Freddie gets called to dinner, punches his punching bag, and then hugs it to himself. There are some gorgeous shots of Freddie ignoring his family and looking up at the ceiling light instead. In the muffled discussion Karen and her dad are having, Karen announces that she wanted to be called “Sexy Sexxbomb”, which I think is hilarious. “He’s completely monged,” Karen says, and Freddie is brought back to real life. Their dad looks at him disappointedly and Freddie tries to escape, claiming he has coursework. Karen’s not going to let him get off that easily, and prompts her dad to, “tell [Freddie] about the thing.” Their dad complies, telling Freddie to sit down, and instructs Freddie to be home at 2 o’clock tomorrow. Karen looks pleased with herself. She tells Freddie that she needs him to be part of an interview for her final performance on Search for a Sexxbomb, and that he should talk about how much he misses their mum and how much it will mean to him to see Karen win. “This is like, too fucked up for words. My mum is dead, vote for me!” Karen tries to insist that it’s true, isn’t it, and that she does miss their mother, but Freddie’s not having it. “She didn’t mean it like that,” Freddie’s dad tries to say, but Karen contradicts him. “Yes, I did. At least I’ve got some fucking ambition.”
Freddie’s dad starts lecturing him about how he pays for everything, and this is the one thing he’s asking of Freddie, while Karen flips Freddie off behind their dad’s head. It’s a perfect representation of sibling relationships, but it’s also heartbreaking. Karen knows she can get away with whatever she likes because there dad is so afraid of what might happen to her if she doesn’t. “It’s just like, ugh, fucking hell, you know?” the ever inarticulate Freddie says. It’s his attempt to voice his real frustration, but it gets him nowhere. Karen mimics him, and that’s the final straw. Freddie pulls down her pants and then walks out. In the ensuing chaos, before leaving the house, he looks at a picture of his mum and apologizes. For what, I’m not sure. Not being able to save her? Not being able to keep the family together? The abuse of her memory for reality TV votes? Maybe a bit of everything.

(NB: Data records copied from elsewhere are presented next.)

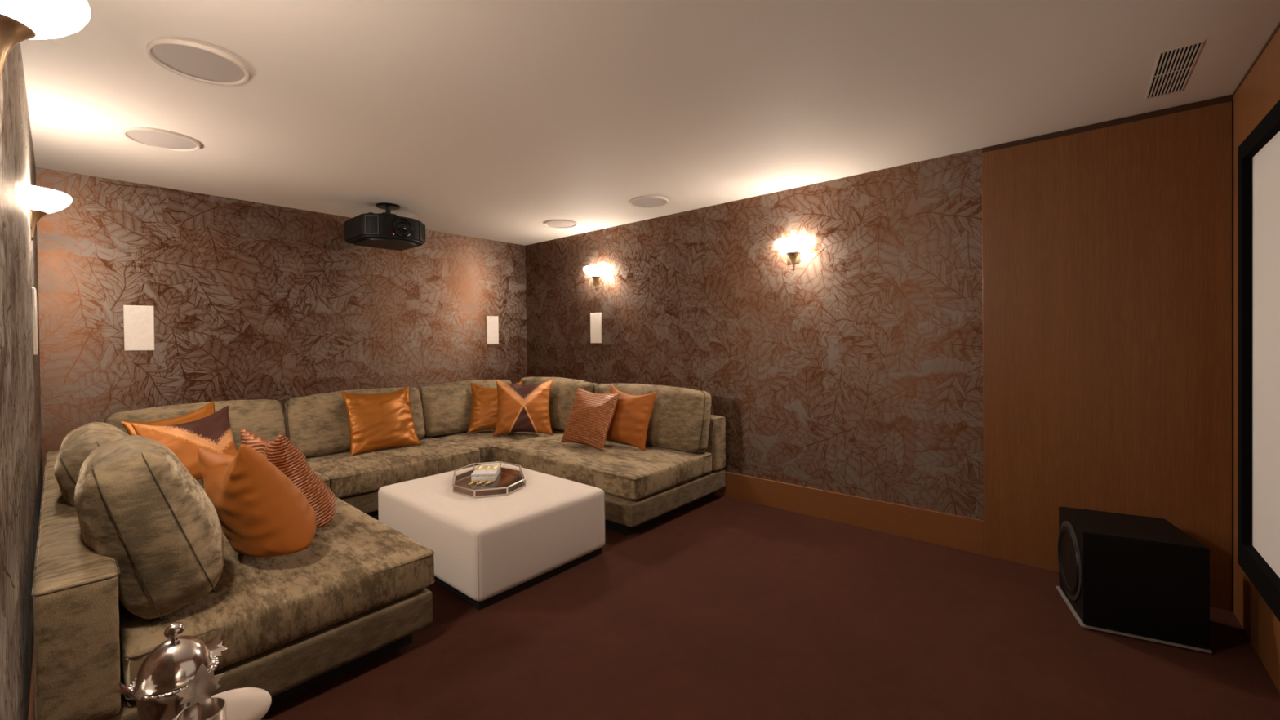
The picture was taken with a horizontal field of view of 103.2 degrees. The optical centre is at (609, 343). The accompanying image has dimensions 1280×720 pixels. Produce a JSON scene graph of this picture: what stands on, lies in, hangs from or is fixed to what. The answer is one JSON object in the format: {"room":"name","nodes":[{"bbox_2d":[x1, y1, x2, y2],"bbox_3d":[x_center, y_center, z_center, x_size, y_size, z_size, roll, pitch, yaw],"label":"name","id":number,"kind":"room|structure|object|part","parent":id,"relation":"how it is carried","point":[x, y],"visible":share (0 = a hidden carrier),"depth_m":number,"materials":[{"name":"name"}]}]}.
{"room":"home theater","nodes":[
{"label":"home theater","id":0,"kind":"room"},
{"bbox_2d":[0,42,42,719],"bbox_3d":[-1.579,0.107,1.297,5.137,2.350,0.080,0,1,43],"label":"wall","id":1,"kind":"structure","parent":0,"point":[20,427],"depth_m":1.34,"materials":[{"name":"paper"}]},
{"bbox_2d":[27,642,35,719],"bbox_3d":[-1.535,1.182,1.341,5.137,0.198,0.014,0,1,43],"label":"baseboard","id":2,"kind":"structure","parent":1,"relation":"attached to","point":[31,716],"depth_m":1.56,"materials":[{"name":"brown wood"}]},
{"bbox_2d":[31,287,38,355],"bbox_3d":[-2.627,-0.100,2.316,0.148,0.300,0.012,0,1,43],"label":"wall speaker","id":3,"kind":"object","parent":1,"relation":"attached to","point":[33,290],"visible":0.98,"depth_m":2.27},
{"bbox_2d":[35,288,38,354],"bbox_3d":[-2.623,-0.100,2.320,0.140,0.292,0.002,0,1,43],"label":"grille","id":4,"kind":"object","parent":3,"relation":"attached to","point":[36,316],"depth_m":2.27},
{"bbox_2d":[0,0,90,80],"bbox_3d":[-1.118,-0.585,1.002,0.260,0.226,0.130,0,1,43],"label":"wall sconce","id":5,"kind":"object","parent":1,"relation":"attached to","point":[20,20],"visible":1,"depth_m":0.97,"materials":[{"name":"white glass"}]},
{"bbox_3d":[-1.119,-0.651,1.002,0.260,0.094,0.130,0,1,43],"label":"lamp shade","id":6,"kind":"part","parent":5,"relation":"part of","materials":[{"name":"white glass"}]},
{"bbox_2d":[29,185,71,240],"bbox_3d":[-2.584,-0.581,2.348,0.260,0.226,0.130,0,1,43],"label":"wall sconce","id":7,"kind":"object","parent":1,"relation":"attached to","point":[42,201],"visible":0.98,"depth_m":2.29,"materials":[{"name":"white glass"}]},
{"bbox_3d":[-2.626,-0.571,2.302,0.090,0.100,0.004,0,1,43],"label":"plate","id":8,"kind":"part","parent":7,"relation":"part of","materials":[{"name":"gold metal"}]},
{"bbox_3d":[-2.585,-0.646,2.347,0.260,0.094,0.130,0,1,43],"label":"lamp shade","id":9,"kind":"part","parent":7,"relation":"part of","materials":[{"name":"white glass"}]},
{"bbox_2d":[35,167,527,485],"bbox_3d":[-2.226,0.085,4.450,0.080,2.350,3.851,0,1,43],"label":"wall","id":10,"kind":"structure","parent":0,"point":[250,300],"depth_m":3.81,"materials":[{"name":"paper"}]},
{"bbox_2d":[123,305,154,351],"bbox_3d":[-3.142,-0.104,3.384,0.012,0.300,0.148,0,1,43],"label":"wall speaker","id":11,"kind":"object","parent":10,"relation":"attached to","point":[139,320],"visible":1,"depth_m":3.38},
{"bbox_2d":[486,315,498,344],"bbox_3d":[-1.259,-0.144,5.437,0.012,0.300,0.148,0,1,43],"label":"wall speaker","id":12,"kind":"object","parent":10,"relation":"attached to","point":[492,324],"visible":1,"depth_m":5.43},
{"bbox_2d":[20,0,1279,245],"bbox_3d":[-0.318,-1.136,2.674,5.297,0.080,3.851,0,1,43],"label":"ceiling","id":13,"kind":"structure","parent":0,"point":[495,120],"depth_m":2.20,"materials":[{"name":"paint"}]},
{"bbox_2d":[122,126,199,151],"bbox_3d":[-2.339,-1.065,2.653,0.305,0.014,0.305,0,1,43],"label":"ceiling speaker","id":14,"kind":"object","parent":13,"relation":"attached to","point":[157,138],"visible":1,"depth_m":2.64},
{"bbox_2d":[146,39,248,85],"bbox_3d":[-1.566,-1.067,1.938,0.305,0.014,0.305,0,1,43],"label":"ceiling speaker","id":15,"kind":"object","parent":13,"relation":"attached to","point":[194,61],"visible":1,"depth_m":1.93},
{"bbox_2d":[344,202,425,250],"bbox_3d":[-1.742,-0.932,3.976,0.481,0.318,0.498,0,1,43],"label":"ceiling projector","id":16,"kind":"object","parent":13,"relation":"hanging from","point":[384,230],"visible":1,"depth_m":3.83,"materials":[{"name":"grey plastic"}]},
{"bbox_3d":[-1.742,-0.871,3.713,0.095,0.138,0.011,-1,1,-6],"label":"vent frame","id":17,"kind":"part","parent":16,"relation":"part of","materials":[{"name":"black plastic"}]},
{"bbox_3d":[-1.479,-0.877,4.000,0.011,0.138,0.095,-1,1,1],"label":"vent frame","id":18,"kind":"part","parent":16,"relation":"part of","materials":[{"name":"black plastic"}]},
{"bbox_2d":[543,219,577,228],"bbox_3d":[-0.456,-1.106,4.692,0.305,0.014,0.305,0,1,43],"label":"ceiling speaker","id":19,"kind":"object","parent":13,"relation":"attached to","point":[557,224],"visible":1,"depth_m":4.69},
{"bbox_2d":[545,221,575,226],"bbox_3d":[-0.456,-1.110,4.692,0.281,0.005,0.281,0,1,43],"label":"grille","id":20,"kind":"object","parent":19,"relation":"attached to","point":[548,224],"depth_m":4.70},
{"bbox_2d":[629,195,668,208],"bbox_3d":[0.304,-1.108,3.975,0.305,0.014,0.305,0,1,43],"label":"ceiling speaker","id":21,"kind":"object","parent":13,"relation":"attached to","point":[645,202],"visible":1,"depth_m":3.97},
{"bbox_2d":[631,198,666,206],"bbox_3d":[0.304,-1.112,3.975,0.281,0.005,0.281,0,1,43],"label":"grille","id":22,"kind":"object","parent":21,"relation":"attached to","point":[634,202],"depth_m":3.98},
{"bbox_2d":[1145,40,1204,99],"bbox_3d":[2.326,-1.120,2.099,0.112,0.002,0.527,0,1,43],"label":"ceiling vent","id":23,"kind":"object","parent":13,"relation":"in","point":[1173,68],"visible":1,"depth_m":2.07,"materials":[{"name":"metal"}]},
{"bbox_3d":[2.500,-1.124,2.289,0.112,0.002,0.012,0,1,43],"label":"frame","id":24,"kind":"part","parent":23,"relation":"part of","materials":[{"name":"paint"}]},
{"bbox_3d":[2.152,-1.116,1.909,0.112,0.002,0.012,0,1,43],"label":"frame","id":25,"kind":"part","parent":23,"relation":"part of","materials":[{"name":"paint"}]},
{"bbox_2d":[525,148,983,520],"bbox_3d":[0.971,0.052,4.075,5.137,2.350,0.080,0,1,43],"label":"wall","id":26,"kind":"structure","parent":0,"point":[856,370],"depth_m":3.58,"materials":[{"name":"paper"}]},
{"bbox_2d":[583,265,605,289],"bbox_3d":[-0.176,-0.643,4.971,0.260,0.226,0.130,0,1,43],"label":"wall sconce","id":27,"kind":"object","parent":26,"relation":"attached to","point":[595,272],"visible":1,"depth_m":4.93,"materials":[{"name":"white glass"}]},
{"bbox_3d":[-0.177,-0.709,4.970,0.260,0.094,0.130,0,1,43],"label":"lamp shade","id":28,"kind":"part","parent":27,"relation":"part of","materials":[{"name":"white glass"}]},
{"bbox_3d":[-0.134,-0.635,5.018,0.090,0.100,0.004,0,1,43],"label":"plate","id":29,"kind":"part","parent":27,"relation":"part of","materials":[{"name":"gold metal"}]},
{"bbox_2d":[590,312,601,343],"bbox_3d":[-0.139,-0.153,5.027,0.148,0.300,0.012,0,1,43],"label":"wall speaker","id":30,"kind":"object","parent":26,"relation":"attached to","point":[596,317],"visible":1,"depth_m":5.02},
{"bbox_2d":[773,236,811,271],"bbox_3d":[1.285,-0.637,3.629,0.260,0.226,0.130,0,1,43],"label":"wall sconce","id":31,"kind":"object","parent":26,"relation":"attached to","point":[792,246],"visible":1,"depth_m":3.61,"materials":[{"name":"white glass"}]},
{"bbox_3d":[1.285,-0.703,3.629,0.260,0.094,0.130,0,1,43],"label":"lamp shade","id":32,"kind":"part","parent":31,"relation":"part of","materials":[{"name":"white glass"}]},
{"bbox_3d":[1.328,-0.629,3.676,0.090,0.100,0.004,0,1,43],"label":"plate","id":33,"kind":"part","parent":31,"relation":"part of","materials":[{"name":"gold metal"}]},
{"bbox_2d":[714,471,983,555],"bbox_3d":[0.612,1.129,4.362,4.216,0.198,0.014,0,1,43],"label":"baseboard","id":34,"kind":"structure","parent":26,"relation":"attached to","point":[951,531],"depth_m":3.37,"materials":[{"name":"brown wood"}]},
{"bbox_2d":[982,101,1231,611],"bbox_3d":[2.492,0.064,2.615,0.921,2.318,0.014,0,1,43],"label":"wall panel","id":35,"kind":"object","parent":26,"relation":"attached to","point":[1107,251],"depth_m":2.56,"materials":[{"name":"brown wood"}]},
{"bbox_2d":[982,94,1232,152],"bbox_3d":[2.482,-1.111,2.608,0.921,0.032,0.002,0,1,43],"label":"trim","id":36,"kind":"structure","parent":26,"relation":"attached to","point":[1228,98],"depth_m":2.55,"materials":[{"name":"brown wood"}]},
{"bbox_2d":[261,493,1279,719],"bbox_3d":[-0.290,1.294,2.697,5.297,0.080,3.851,0,1,43],"label":"floor","id":37,"kind":"structure","parent":0,"point":[721,607],"depth_m":2.08,"materials":[{"name":"carpet"}]},
{"bbox_2d":[31,377,725,719],"bbox_3d":[-1.212,0.783,3.530,2.609,0.948,3.654,0,1,43],"label":"sectional sofa","id":38,"kind":"object","parent":37,"relation":"on","point":[131,546],"visible":0.79,"depth_m":1.90,"materials":[{"name":"beige fabric"}]},
{"bbox_2d":[53,422,128,506],"bbox_3d":[-2.160,0.624,2.228,0.660,0.552,0.304,4,29,45],"label":"cushion","id":39,"kind":"object","parent":38,"relation":"on","point":[78,443],"depth_m":1.98,"materials":[{"name":"beige fabric"}]},
{"bbox_2d":[74,435,223,618],"bbox_3d":[-1.640,0.609,1.803,0.728,0.565,0.339,-3,17,45],"label":"cushion","id":40,"kind":"object","parent":38,"relation":"on","point":[139,510],"depth_m":1.56,"materials":[{"name":"beige fabric"}]},
{"bbox_2d":[120,400,215,435],"bbox_3d":[-2.688,0.622,3.178,0.249,0.470,0.524,0,1,40],"label":"throw pillow","id":41,"kind":"object","parent":38,"relation":"on","point":[207,410],"visible":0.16,"depth_m":3.22,"materials":[{"name":"orange fabric"}]},
{"bbox_2d":[129,405,237,479],"bbox_3d":[-2.539,0.631,3.076,0.270,0.448,0.518,0,1,42],"label":"throw pillow","id":42,"kind":"object","parent":38,"relation":"on","point":[213,432],"visible":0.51,"depth_m":3.06,"materials":[{"name":"fabric"}]},
{"bbox_2d":[105,399,285,450],"bbox_3d":[-2.763,0.645,3.443,0.206,0.496,0.959,-18,-11,41],"label":"cushion","id":43,"kind":"object","parent":38,"relation":"on","point":[264,418],"depth_m":3.54,"materials":[{"name":"beige fabric"}]},
{"bbox_2d":[198,444,316,557],"bbox_3d":[-1.411,0.610,2.054,0.525,0.498,0.301,0,1,37],"label":"throw pillow","id":44,"kind":"object","parent":38,"relation":"on","point":[261,513],"visible":0.98,"depth_m":1.91,"materials":[{"name":"orange fabric"}]},
{"bbox_2d":[195,469,329,491],"bbox_3d":[-2.497,0.961,3.208,0.863,0.194,1.104,0,1,43],"label":"seat cushion","id":45,"kind":"object","parent":38,"relation":"on","point":[322,474],"depth_m":3.32,"materials":[{"name":"beige fabric"}]},
{"bbox_2d":[118,497,434,701],"bbox_3d":[-1.643,0.960,2.338,1.608,0.193,0.978,0,1,43],"label":"seat cushion","id":46,"kind":"object","parent":38,"relation":"on","point":[357,571],"depth_m":1.86,"materials":[{"name":"fabric"}]},
{"bbox_2d":[240,427,335,528],"bbox_3d":[-1.533,0.626,2.429,0.521,0.479,0.285,0,1,34],"label":"throw pillow","id":47,"kind":"object","parent":38,"relation":"on","point":[286,456],"visible":0.61,"depth_m":2.29,"materials":[{"name":"fabric"}]},
{"bbox_2d":[284,387,425,456],"bbox_3d":[-2.069,0.626,4.199,0.204,0.499,1.066,-18,-11,41],"label":"cushion","id":48,"kind":"object","parent":38,"relation":"on","point":[317,424],"depth_m":3.93,"materials":[{"name":"fabric"}]},
{"bbox_2d":[340,386,421,456],"bbox_3d":[-1.847,0.611,4.106,0.543,0.480,0.268,-1,1,-40],"label":"throw pillow","id":49,"kind":"object","parent":38,"relation":"on","point":[377,421],"visible":1,"depth_m":4.04,"materials":[{"name":"orange fabric"}]},
{"bbox_2d":[306,436,479,497],"bbox_3d":[-1.746,0.946,4.025,0.864,0.194,1.154,0,1,43],"label":"seat cushion","id":50,"kind":"object","parent":38,"relation":"on","point":[361,475],"depth_m":3.75,"materials":[{"name":"beige fabric"}]},
{"bbox_2d":[418,379,511,436],"bbox_3d":[-1.363,0.606,4.941,0.985,0.496,0.225,-1,-12,-44],"label":"cushion","id":51,"kind":"object","parent":38,"relation":"on","point":[446,407],"depth_m":4.69,"materials":[{"name":"beige fabric"}]},
{"bbox_2d":[466,381,522,433],"bbox_3d":[-1.082,0.598,4.786,0.497,0.460,0.227,-1,1,-5],"label":"throw pillow","id":52,"kind":"object","parent":38,"relation":"on","point":[484,411],"visible":0.5,"depth_m":4.73,"materials":[{"name":"orange fabric"}]},
{"bbox_2d":[431,428,564,462],"bbox_3d":[-1.020,0.930,4.864,0.800,0.194,1.102,0,1,43],"label":"seat cushion","id":53,"kind":"object","parent":38,"relation":"on","point":[484,441],"depth_m":4.55,"materials":[{"name":"beige fabric"}]},
{"bbox_2d":[493,379,552,435],"bbox_3d":[-0.794,0.587,4.672,0.546,0.505,0.245,-1,1,-7],"label":"throw pillow","id":54,"kind":"object","parent":38,"relation":"on","point":[521,408],"visible":1,"depth_m":4.62,"materials":[{"name":"fabric"}]},
{"bbox_2d":[520,377,598,431],"bbox_3d":[-0.545,0.587,5.024,1.146,0.509,0.254,0,-11,45],"label":"cushion","id":55,"kind":"object","parent":38,"relation":"on","point":[563,391],"depth_m":4.80,"materials":[{"name":"beige fabric"}]},
{"bbox_2d":[560,387,620,451],"bbox_3d":[-0.169,0.602,4.107,0.487,0.453,0.236,0,1,44],"label":"throw pillow","id":56,"kind":"object","parent":38,"relation":"on","point":[589,420],"visible":1,"depth_m":4.02,"materials":[{"name":"fabric"}]},
{"bbox_2d":[492,431,711,500],"bbox_3d":[-0.104,0.926,4.110,1.605,0.194,0.972,0,1,43],"label":"seat cushion","id":57,"kind":"object","parent":38,"relation":"on","point":[624,471],"depth_m":3.70,"materials":[{"name":"beige fabric"}]},
{"bbox_2d":[606,384,657,451],"bbox_3d":[0.134,0.585,4.077,0.508,0.490,0.205,0,1,37],"label":"throw pillow","id":58,"kind":"object","parent":38,"relation":"on","point":[629,423],"visible":0.8,"depth_m":3.98,"materials":[{"name":"orange fabric"}]},
{"bbox_2d":[595,383,711,452],"bbox_3d":[0.304,0.594,4.248,1.177,0.506,0.258,0,-11,43],"label":"cushion","id":59,"kind":"object","parent":38,"relation":"on","point":[680,420],"depth_m":3.93,"materials":[{"name":"beige fabric"}]},
{"bbox_2d":[377,461,605,610],"bbox_3d":[-0.724,1.054,3.061,1.113,0.402,0.897,0,1,43],"label":"ottoman","id":60,"kind":"object","parent":37,"relation":"on","point":[489,550],"visible":0.77,"depth_m":2.67,"materials":[{"name":"fabric"}]},
{"bbox_2d":[452,461,526,497],"bbox_3d":[-0.749,0.831,3.141,0.423,0.045,0.639,-1,1,-15],"label":"tray","id":61,"kind":"object","parent":60,"relation":"on","point":[511,477],"visible":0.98,"depth_m":3.08,"materials":[{"name":"mirror"}]},
{"bbox_3d":[-0.828,0.835,2.869,0.189,0.031,0.002,0,1,36],"label":"glass pane","id":62,"kind":"part","parent":61,"relation":"part of","materials":[{"name":"white"}]},
{"bbox_3d":[-0.956,0.832,3.334,0.002,0.031,0.189,0,1,23],"label":"glass pane","id":63,"kind":"part","parent":61,"relation":"part of","materials":[{"name":"white"}]},
{"bbox_2d":[471,465,500,481],"bbox_3d":[-0.787,0.824,3.229,0.146,0.046,0.212,-1,1,-2],"label":"box","id":64,"kind":"object","parent":61,"relation":"on","point":[481,474],"visible":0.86,"depth_m":3.14,"materials":[{"name":"white"}]},
{"bbox_3d":[-0.787,0.808,3.229,0.146,0.015,0.212,-1,1,-2],"label":"lid","id":65,"kind":"part","parent":64,"relation":"part of","materials":[{"name":"white stone"}]},
{"bbox_3d":[-0.833,0.829,3.445,0.178,0.031,0.003,-1,1,-15],"label":"glass pane","id":66,"kind":"part","parent":61,"relation":"part of","materials":[{"name":"clear glass"}]},
{"bbox_2d":[454,466,522,489],"bbox_3d":[-0.749,0.849,3.141,0.410,0.004,0.624,-1,1,-15],"label":"mirror","id":67,"kind":"object","parent":61,"relation":"attached to","point":[508,476],"depth_m":3.16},
{"bbox_3d":[-0.665,0.833,2.837,0.178,0.031,0.003,-1,1,-15],"label":"glass pane","id":68,"kind":"part","parent":61,"relation":"part of","materials":[{"name":"clear glass"}]},
{"bbox_3d":[-0.671,0.828,3.413,0.189,0.031,0.002,0,1,36],"label":"glass pane","id":69,"kind":"part","parent":61,"relation":"part of","materials":[{"name":"white"}]},
{"bbox_3d":[-0.543,0.831,2.948,0.002,0.031,0.189,0,1,23],"label":"glass pane","id":70,"kind":"part","parent":61,"relation":"part of","materials":[{"name":"white"}]},
{"bbox_2d":[1055,506,1211,653],"bbox_3d":[2.294,1.018,2.264,0.392,0.420,0.397,0,1,29],"label":"subwoofer","id":71,"kind":"object","parent":37,"relation":"on","point":[1141,577],"visible":1,"depth_m":2.12,"materials":[{"name":"plastic"}]},
{"bbox_3d":[2.299,1.215,2.264,0.387,0.007,0.397,0,1,29],"label":"plate","id":72,"kind":"part","parent":71,"relation":"part of","materials":[{"name":"metal"}]},
{"bbox_3d":[-0.780,1.066,0.988,0.340,0.420,0.340,0,1,43],"label":"side table","id":73,"kind":"object","parent":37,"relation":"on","visible":0},
{"bbox_2d":[113,622,227,719],"bbox_3d":[-0.874,0.709,1.020,0.141,0.294,0.177,0,1,43],"label":"serving dish","id":74,"kind":"object","parent":73,"relation":"on","point":[167,670],"visible":0.91,"depth_m":0.98,"materials":[{"name":"silver metal"}]},
{"bbox_3d":[-0.897,0.648,0.948,0.072,0.022,0.052,0,-37,18],"label":"handle","id":75,"kind":"part","parent":74,"relation":"part of","materials":[{"name":"silver metal"}]},
{"bbox_3d":[-0.875,0.631,1.019,0.124,0.071,0.124,0,1,43],"label":"lid","id":76,"kind":"part","parent":74,"relation":"part of","materials":[{"name":"silver metal"}]},
{"bbox_2d":[130,657,216,719],"bbox_3d":[-0.873,0.761,1.020,0.136,0.191,0.136,0,1,43],"label":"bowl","id":77,"kind":"object","parent":74,"relation":"on","point":[157,703],"depth_m":0.97,"materials":[{"name":"silver metal"}]},
{"bbox_3d":[-0.875,0.580,1.019,0.031,0.035,0.031,0,1,43],"label":"knob","id":78,"kind":"part","parent":74,"relation":"part of","materials":[{"name":"silver metal"}]},
{"bbox_3d":[-0.852,0.647,1.091,0.072,0.022,0.052,0,39,18],"label":"handle","id":79,"kind":"part","parent":74,"relation":"part of","materials":[{"name":"silver metal"}]},
{"bbox_2d":[172,662,271,719],"bbox_3d":[-0.722,0.722,0.934,0.164,0.268,0.164,0,1,43],"label":"chamberstick","id":80,"kind":"object","parent":73,"relation":"on","point":[246,703],"visible":1,"depth_m":0.95,"materials":[{"name":"silver metal"}]},
{"bbox_3d":[-0.757,0.630,0.939,0.004,0.084,0.071,14,9,38],"label":"handle","id":81,"kind":"part","parent":80,"relation":"part of","materials":[{"name":"silver metal"}]},
{"bbox_3d":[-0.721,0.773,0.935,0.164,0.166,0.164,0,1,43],"label":"plate","id":82,"kind":"part","parent":80,"relation":"part of","materials":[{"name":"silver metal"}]},
{"bbox_2d":[1232,26,1279,693],"bbox_3d":[1.617,0.074,0.922,0.080,2.350,3.851,0,1,43],"label":"wall","id":83,"kind":"structure","parent":0,"point":[1260,91],"depth_m":2.04,"materials":[{"name":"brown wood"}]},
{"bbox_2d":[1231,100,1233,612],"bbox_3d":[2.824,0.063,2.298,0.004,2.318,0.004,0,1,43],"label":"trim","id":84,"kind":"structure","parent":83,"relation":"attached to","point":[1232,100],"depth_m":2.30,"materials":[{"name":"brown wood"}]},
{"bbox_2d":[1232,22,1279,96],"bbox_3d":[1.567,-1.095,0.932,0.003,0.012,3.673,0,1,43],"label":"trim","id":85,"kind":"structure","parent":83,"relation":"attached to","point":[1277,28],"depth_m":1.97,"materials":[{"name":"brown wood"}]},
{"bbox_2d":[1237,99,1279,622],"bbox_3d":[1.575,0.068,0.979,0.060,1.624,2.710,0,1,43],"label":"projector screen","id":86,"kind":"object","parent":83,"relation":"attached to","point":[1259,153],"visible":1,"depth_m":1.82,"materials":[{"name":"fabric"}]}
]}

The scene moves to Roundview, where Josie is now (apparently) an English teacher. This module, they’re studying Hamlet. Emily gazes longingly at Naomi, and Naomi gazes/glares back, trying not to admit to herself that Emily means something to her. “Through the fog of his grief, Hamlet is struggling to choose between action and inaction,” Josie’s hand puppet Gerald says, and it’s what Freddie is struggling with himself. In his grief about losing his mother, he’s struggling to choose between action and inaction in his life- whether to lose another member of his family or to continue let her exploit him, whether to stand up to Cook and risk losing him or let him keep pushing him around, whether to tell Effy once and for all how he feels or to let Cook have her. “Through this struggle, he encounters existential forces, illuminating the path towards death, which is, in itself, life,” and oh boy, if that isn’t foreshadowing I don’t know what is. Josie tells Freddie that he’s always late (with the cutest little disapproving face) and that he’ll fail his A-levels if this continues. There are two empty seats, one next to Cook and one next to Effy. Freddie struggles to choose between action (sitting by Effy) and inaction (sitting by Cook), and for once chooses action. “You’re all gonna fail if you don’t read the pucking book!” Josie says, and it’s sweet how she still says that even though Chris is no longer around.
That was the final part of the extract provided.